* _What is needed_: Make an exact copy of all the records, one that contains none of the pictures.
[The input Boundary: Start]
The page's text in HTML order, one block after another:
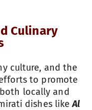
Culinary
culture, and the
to promote
locally and
dishes likeAl
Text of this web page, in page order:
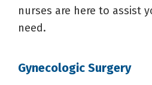
nurses are here to assist
need.
Gynecologic Surgery
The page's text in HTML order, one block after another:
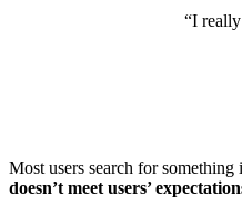
“I
Most users search for something
doesn’t meet users’
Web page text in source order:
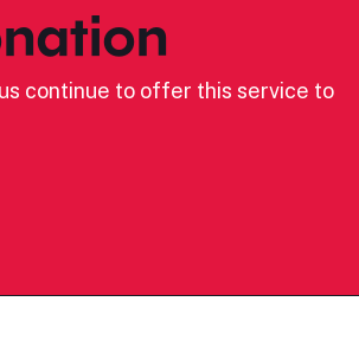
continue to offer this service to
[The input Boundary: End]
* _Exercise solution_:
The page's text in HTML order, one block after another:
Culinary
culture, and the
to promote
locally and
dishes likeAl
Text of this web page, in page order:
nurses are here to assist
need.
Gynecologic Surgery
The page's text in HTML order, one block after another:
“I
Most users search for something
doesn’t meet users’
Web page text in source order:
continue to offer this service to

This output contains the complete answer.